→ **Work to be completed**:
Nothing but the lines below from the one holding "ドを設定できます。 (64, 184)" up to and including the one holding "fields (like e.g." should be copied, exactly and without pictures.
Start of Records for processing
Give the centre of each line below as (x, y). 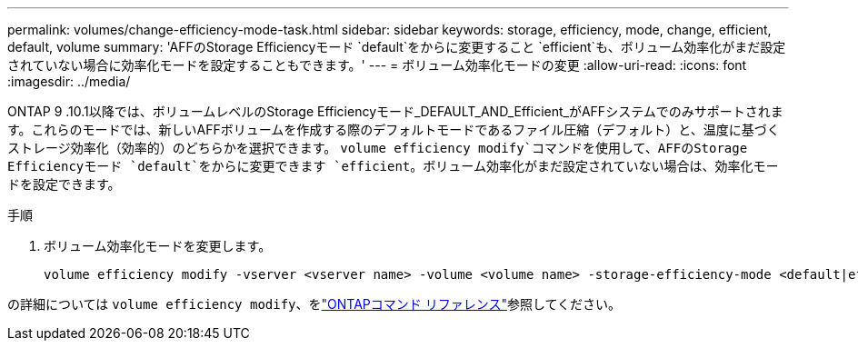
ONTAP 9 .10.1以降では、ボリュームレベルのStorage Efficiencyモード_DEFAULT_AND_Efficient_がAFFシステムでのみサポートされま (395, 111)
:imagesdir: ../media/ (69, 81)
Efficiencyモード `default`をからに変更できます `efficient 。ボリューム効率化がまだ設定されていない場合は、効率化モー (393, 166)
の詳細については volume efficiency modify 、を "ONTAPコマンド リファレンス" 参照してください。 (314, 304)
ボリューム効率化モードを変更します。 (158, 246)
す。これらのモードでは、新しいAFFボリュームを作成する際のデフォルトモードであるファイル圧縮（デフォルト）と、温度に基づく (394, 129)
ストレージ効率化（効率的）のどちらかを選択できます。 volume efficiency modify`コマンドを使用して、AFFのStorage (378, 148)
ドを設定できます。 (64, 184)
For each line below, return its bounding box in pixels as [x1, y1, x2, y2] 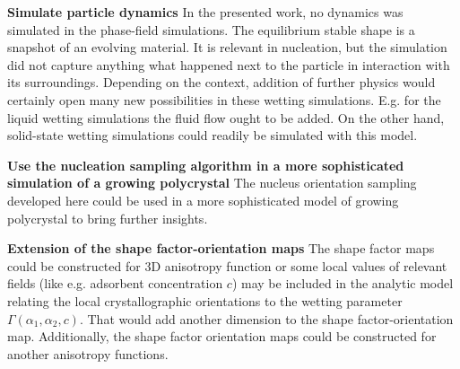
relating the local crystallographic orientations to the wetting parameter [7, 291, 403, 310]
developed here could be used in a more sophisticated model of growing [7, 190, 399, 209]
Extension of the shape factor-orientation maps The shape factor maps [7, 239, 435, 258]
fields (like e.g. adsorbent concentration [7, 274, 223, 293]
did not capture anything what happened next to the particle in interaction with [7, 55, 450, 74]
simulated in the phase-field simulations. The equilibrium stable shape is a [7, 20, 415, 39]
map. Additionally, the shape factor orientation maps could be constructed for [7, 327, 437, 346]
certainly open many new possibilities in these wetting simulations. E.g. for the [7, 90, 441, 109]
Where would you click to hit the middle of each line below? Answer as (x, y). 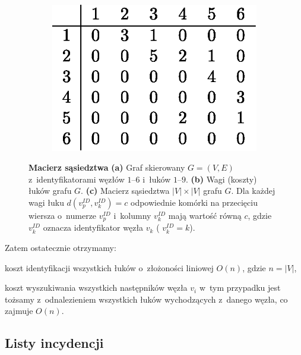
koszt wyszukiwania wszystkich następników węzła (96, 288)
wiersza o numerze (63, 215)
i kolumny (132, 215)
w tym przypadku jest (240, 288)
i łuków (157, 179)
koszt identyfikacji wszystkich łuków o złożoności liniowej (109, 267)
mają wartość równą (205, 215)
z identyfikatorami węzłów (77, 179)
End of Records for processing
→ **Answer space**:
ドを設定できます。 (64, 184)
For each line below, return its bounding box in pixels as [x1, y1, x2, y2] 
relating the local crystallographic orientations to the wetting parameter [7, 291, 403, 310]
developed here could be used in a more sophisticated model of growing [7, 190, 399, 209]
Extension of the shape factor-orientation maps The shape factor maps [7, 239, 435, 258]
fields (like e.g. adsorbent concentration [7, 274, 223, 293]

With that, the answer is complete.